» **Exercise prompt**
Go to the line containing "followed by a dense layer which" in the records below and print it and every following line exactly, on through the line containing "Specify template directory", then stop.

» **Data provided**
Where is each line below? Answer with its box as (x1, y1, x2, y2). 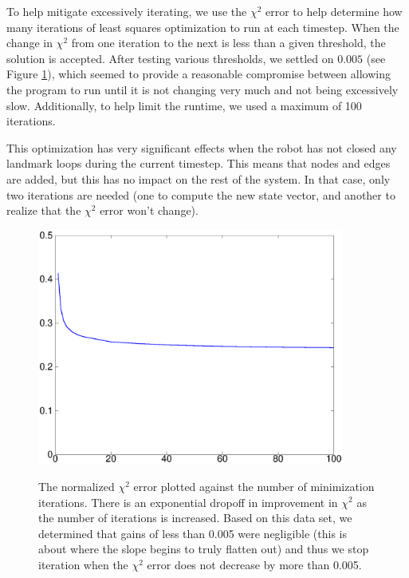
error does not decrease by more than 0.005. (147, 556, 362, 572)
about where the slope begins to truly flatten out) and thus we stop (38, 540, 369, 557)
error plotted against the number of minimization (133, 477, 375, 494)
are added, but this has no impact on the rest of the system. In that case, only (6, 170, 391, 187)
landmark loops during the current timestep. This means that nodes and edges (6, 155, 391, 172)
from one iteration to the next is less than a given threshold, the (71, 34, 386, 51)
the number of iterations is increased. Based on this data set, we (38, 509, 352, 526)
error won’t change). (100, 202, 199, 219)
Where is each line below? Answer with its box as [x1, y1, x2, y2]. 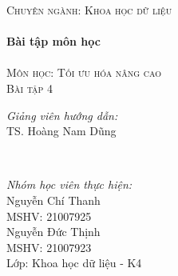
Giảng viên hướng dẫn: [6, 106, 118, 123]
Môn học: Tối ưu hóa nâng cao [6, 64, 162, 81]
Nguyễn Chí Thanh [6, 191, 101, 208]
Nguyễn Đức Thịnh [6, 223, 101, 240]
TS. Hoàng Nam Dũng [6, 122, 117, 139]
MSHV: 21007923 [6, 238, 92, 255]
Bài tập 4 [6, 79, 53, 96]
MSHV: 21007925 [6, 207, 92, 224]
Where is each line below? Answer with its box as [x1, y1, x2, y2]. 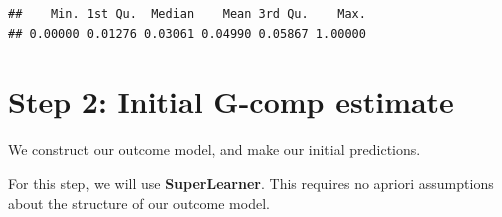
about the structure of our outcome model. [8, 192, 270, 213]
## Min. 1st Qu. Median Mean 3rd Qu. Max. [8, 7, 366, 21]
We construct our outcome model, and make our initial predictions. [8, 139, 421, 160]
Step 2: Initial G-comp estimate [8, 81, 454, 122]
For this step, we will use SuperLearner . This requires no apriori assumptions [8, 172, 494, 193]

...

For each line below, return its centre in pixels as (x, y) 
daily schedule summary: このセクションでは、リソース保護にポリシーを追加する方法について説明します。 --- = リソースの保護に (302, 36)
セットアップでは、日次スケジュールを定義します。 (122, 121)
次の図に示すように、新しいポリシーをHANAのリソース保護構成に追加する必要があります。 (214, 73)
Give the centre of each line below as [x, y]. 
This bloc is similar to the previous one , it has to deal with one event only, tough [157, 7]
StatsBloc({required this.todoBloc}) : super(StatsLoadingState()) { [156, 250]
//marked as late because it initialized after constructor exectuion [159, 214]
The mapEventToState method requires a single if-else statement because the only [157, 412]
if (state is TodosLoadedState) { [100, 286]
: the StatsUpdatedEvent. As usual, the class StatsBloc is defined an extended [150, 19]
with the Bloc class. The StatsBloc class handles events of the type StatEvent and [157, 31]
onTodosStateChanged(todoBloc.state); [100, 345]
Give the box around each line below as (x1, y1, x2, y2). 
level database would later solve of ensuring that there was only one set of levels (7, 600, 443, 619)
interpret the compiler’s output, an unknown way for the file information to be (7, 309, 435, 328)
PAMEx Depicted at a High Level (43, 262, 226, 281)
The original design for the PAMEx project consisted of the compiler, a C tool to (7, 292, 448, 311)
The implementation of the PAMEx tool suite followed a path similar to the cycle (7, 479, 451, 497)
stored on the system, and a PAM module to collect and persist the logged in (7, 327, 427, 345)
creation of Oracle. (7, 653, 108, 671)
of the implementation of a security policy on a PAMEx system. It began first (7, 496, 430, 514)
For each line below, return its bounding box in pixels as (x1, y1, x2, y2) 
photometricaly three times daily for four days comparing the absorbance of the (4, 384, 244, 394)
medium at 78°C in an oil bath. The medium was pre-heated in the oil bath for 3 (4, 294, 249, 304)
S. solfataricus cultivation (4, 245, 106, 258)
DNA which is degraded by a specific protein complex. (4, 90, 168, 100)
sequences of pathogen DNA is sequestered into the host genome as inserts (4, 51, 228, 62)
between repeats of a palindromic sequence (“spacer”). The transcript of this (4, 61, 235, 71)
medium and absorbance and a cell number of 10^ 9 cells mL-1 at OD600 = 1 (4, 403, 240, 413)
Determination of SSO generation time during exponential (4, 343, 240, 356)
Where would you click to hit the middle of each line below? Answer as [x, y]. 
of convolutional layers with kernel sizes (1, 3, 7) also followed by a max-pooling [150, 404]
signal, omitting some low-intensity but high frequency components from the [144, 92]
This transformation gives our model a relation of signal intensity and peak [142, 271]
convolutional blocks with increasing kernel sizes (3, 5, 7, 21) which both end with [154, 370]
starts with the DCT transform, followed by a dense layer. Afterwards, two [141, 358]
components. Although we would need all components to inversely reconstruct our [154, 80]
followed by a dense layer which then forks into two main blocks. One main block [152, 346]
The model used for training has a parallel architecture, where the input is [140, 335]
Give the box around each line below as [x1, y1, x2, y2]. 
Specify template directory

» **Task result**
followed by a dense layer which then forks into two main blocks. One main block [152, 346]
The model used for training has a parallel architecture, where the input is [140, 335]
Give the box around each line below as [x1, y1, x2, y2]. 
Specify template directory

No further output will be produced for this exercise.